New seasonally-adjusted data from the U.S. Bureau of Labor Statistics showing employment numbers by industry for the month of April illustrate what unemployment insurance claims numbers had already hinted at: After years of expansion, the COVID-19 pandemic sent the economy careening downward. Total non-farm employment dropped about 13% from April 2019 to April 2020, representing more than 19 million lost jobs.
The worst-hit industries were, as expected, in the leisure and hospitality sector. That sector shrank 47% year over year, sloughing off 7.7 million workers. Measuring yearly trends, only two sectors saw employment increases; in monthly trends no sectors did.
Although budgets — set months and years in advance — would have appeared to offer something of a delaying effect when it comes to public-sector employment, the government lost workers as well. Total government employment, including federal agencies, the U.S. Postal Service and education, shrank 4% year over year.
“The solutions that counties have been implementing to serve residents have been hitting budgets hard — so, standing up field hospitals, buying up hotels and motels to protect the unsheltered, protecting the most vulnerable residents … those increased costs, combined with a reduction in revenues … it’s left counties in a tough spot. And we saw furloughs begin to happen within a few weeks of the beginning of COVID-19.”

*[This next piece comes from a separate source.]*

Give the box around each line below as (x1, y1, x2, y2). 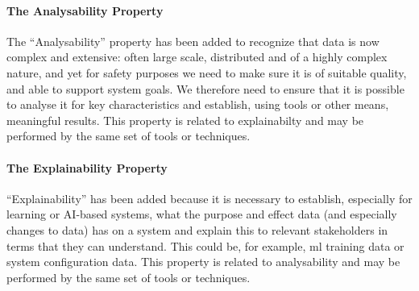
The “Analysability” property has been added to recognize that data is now (6, 32, 380, 49)
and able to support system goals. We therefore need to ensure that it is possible (6, 80, 404, 97)
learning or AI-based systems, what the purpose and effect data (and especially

When one breaks down the details of government employment, a clearer picture emerges: Local government and public education suffered the most. While the federal government (excluding the postal service) and state government (excluding education) actually saw year-over-year employment increases, state education jobs dropped 9%, local education shrank 5% and local government (excluding education) fell 4%.
Much of the impact has been because of trade-offs counties are forced to make to accommodate the new expenses, Zmuda said.
“In paying for overtime for (first responders and public health workers) … you have to find a way to balance the budget somehow, and that’s left behind workers who are not serving in those essential fields,” she said.
It’s possible the numbers will continue to drop for government employment in future data releases. Since losses in other industries generally mean fewer tax and fee revenues coming in for government, the shrinkage in April could hit government budgets in later months.
But it's also unclear to what extent some of the changes might be temporary — how much of the data reflects jobs that will come back as offices reopen, and how long it will take for the economy to recover.
“It’s certainly still uncertain what the costs will be,” Zmuda said.
NACo is projecting a $144 billion hit to county budgets nationwide in the next 18 months, reflecting both increased costs and lost revenues. The organization is asking for more assistance from the federal government, since the CARES Act only gave direct aid to local governments with populations greater than 500,000.
“That’s about 137 counties out of 3,000 eligible for direct aid in the CARES Act,” Zmuda said.
They would also benefit from greater flexibility in that funding, she said. The CARES Act’s direct funding was set aside specifically for increased costs, rather than lost revenue, which limits what localities can do with it.
“Flexibility … encompasses the ability to inject quick funds where needed,” she said.